He was feeling very lonely now.... Oh, to think of the passing years with their millions of meetings, so many men and women just brushing against one another, in that casual passing, just looking into one another’s eyes, with the indifferent look of non-recognition, and then passing one another again, never seeing one another after!... And perhaps among them the one had passed, her eyes looking indifferently into his eyes, a bit of her body or dress brushing against his body or dress ... and she was gone, gone, lost altogether forever. Was that how it had happened in his life? Or not?
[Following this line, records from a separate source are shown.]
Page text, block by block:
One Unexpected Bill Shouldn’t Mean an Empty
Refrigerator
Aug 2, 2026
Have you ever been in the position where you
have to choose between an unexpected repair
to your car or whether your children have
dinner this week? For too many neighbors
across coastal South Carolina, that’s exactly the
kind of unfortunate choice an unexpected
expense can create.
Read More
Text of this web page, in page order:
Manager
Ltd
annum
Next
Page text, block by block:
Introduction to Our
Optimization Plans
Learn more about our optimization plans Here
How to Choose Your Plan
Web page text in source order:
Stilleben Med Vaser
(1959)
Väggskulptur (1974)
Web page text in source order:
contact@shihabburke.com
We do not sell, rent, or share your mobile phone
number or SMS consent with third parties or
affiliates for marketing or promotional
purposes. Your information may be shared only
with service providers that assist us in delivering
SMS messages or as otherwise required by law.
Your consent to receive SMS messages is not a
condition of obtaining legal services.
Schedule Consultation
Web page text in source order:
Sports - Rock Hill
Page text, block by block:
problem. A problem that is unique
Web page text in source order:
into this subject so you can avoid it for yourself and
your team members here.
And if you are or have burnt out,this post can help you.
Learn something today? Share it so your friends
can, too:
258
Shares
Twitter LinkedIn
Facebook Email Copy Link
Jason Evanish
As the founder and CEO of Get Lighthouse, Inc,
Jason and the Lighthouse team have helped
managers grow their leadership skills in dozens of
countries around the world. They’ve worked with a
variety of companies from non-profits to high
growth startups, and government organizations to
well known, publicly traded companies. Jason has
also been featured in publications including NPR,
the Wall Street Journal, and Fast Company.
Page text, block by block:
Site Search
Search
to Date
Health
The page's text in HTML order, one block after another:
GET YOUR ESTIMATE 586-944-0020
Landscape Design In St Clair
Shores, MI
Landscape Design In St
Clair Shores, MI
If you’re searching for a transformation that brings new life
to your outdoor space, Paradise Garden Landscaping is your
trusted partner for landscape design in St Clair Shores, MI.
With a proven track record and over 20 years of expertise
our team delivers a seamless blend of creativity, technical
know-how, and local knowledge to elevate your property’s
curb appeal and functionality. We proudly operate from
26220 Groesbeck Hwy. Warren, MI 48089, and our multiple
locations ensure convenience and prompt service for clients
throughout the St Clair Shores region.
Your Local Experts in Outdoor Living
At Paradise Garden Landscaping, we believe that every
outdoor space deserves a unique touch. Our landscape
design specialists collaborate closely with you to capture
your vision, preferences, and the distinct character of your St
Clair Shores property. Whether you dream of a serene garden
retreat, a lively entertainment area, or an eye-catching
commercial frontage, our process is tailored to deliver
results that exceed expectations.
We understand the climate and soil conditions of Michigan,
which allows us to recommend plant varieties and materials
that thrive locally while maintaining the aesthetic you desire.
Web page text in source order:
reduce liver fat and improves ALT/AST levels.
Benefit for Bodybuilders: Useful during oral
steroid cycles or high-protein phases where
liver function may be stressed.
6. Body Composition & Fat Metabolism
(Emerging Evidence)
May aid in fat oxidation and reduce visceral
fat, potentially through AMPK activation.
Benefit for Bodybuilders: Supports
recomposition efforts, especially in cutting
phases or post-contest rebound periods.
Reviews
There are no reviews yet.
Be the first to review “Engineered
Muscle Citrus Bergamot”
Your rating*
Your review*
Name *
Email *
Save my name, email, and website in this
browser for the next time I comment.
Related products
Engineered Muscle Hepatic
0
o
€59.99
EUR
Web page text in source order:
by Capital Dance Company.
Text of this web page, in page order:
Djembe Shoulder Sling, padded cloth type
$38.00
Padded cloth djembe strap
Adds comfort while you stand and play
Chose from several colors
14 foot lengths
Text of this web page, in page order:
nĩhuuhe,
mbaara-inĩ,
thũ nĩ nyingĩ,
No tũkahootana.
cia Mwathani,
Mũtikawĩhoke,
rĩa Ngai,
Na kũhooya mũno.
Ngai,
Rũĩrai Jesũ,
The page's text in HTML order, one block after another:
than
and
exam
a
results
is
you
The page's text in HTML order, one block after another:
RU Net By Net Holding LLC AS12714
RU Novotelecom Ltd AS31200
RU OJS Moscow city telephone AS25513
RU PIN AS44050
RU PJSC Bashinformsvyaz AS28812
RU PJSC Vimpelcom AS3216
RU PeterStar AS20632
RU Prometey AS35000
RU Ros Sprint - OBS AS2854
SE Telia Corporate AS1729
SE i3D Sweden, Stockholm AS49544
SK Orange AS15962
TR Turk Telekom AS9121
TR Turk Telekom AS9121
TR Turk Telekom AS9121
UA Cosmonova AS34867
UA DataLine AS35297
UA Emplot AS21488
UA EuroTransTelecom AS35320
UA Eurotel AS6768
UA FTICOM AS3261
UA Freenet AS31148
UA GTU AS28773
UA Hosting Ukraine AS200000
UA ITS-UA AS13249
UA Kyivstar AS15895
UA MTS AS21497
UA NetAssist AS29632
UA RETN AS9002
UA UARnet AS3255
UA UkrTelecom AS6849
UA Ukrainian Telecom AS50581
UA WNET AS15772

Was life sometimes merciful at the eleventh hour, giving the one, the individual soul, as a consolation, as a reward for that love for the many?

Now he felt quite lonely, he who was a dreamer as well as a thinker and a man of action. And an irresistible wish to be no longer lonely made him come down suddenly from that ring of glittering peaks. There was nothing waiting for him in Holland, nothing to draw him towards those low lands of his birth, into the swarm of utterly indifferent people, full of petty insignificance, save alone, perhaps, that it was there—in the same house where the vision had been conjured up—there that the soul was waiting, there that the one individual soul would bide his coming.

“It is only a fancy,” he now thought. “A fancy ... at my age! No, if any such thing had to happen, it would have happened in the years of youth in which we have the right to feel, to dream, to seek ... to seek for the one. Now that so many years, silent, dead years, lie heaped up around her and around me ... and between us, now it becomes absurd to feel, to dream, to seek those sweet solaces which we feel, dream and seek only when we are very young, but not when we have lost even our right to the remembrance of our youth, the reflection of our childish memories....”

Still he came down from the mountains....

Chapter XXIV

It was not until he was standing in front of her, at the Hague, that he knew, in his innermost soul, that he had come back to Holland because of her and of her alone. It struck him at once that her eyes were brighter, her movements younger, that her voice sounded clearer.

“I have read your book!” was the first thing that she said to him, radiantly.

“Well?” he asked, while his deep, almost sombre eyes laughed in his rough, bronzed face.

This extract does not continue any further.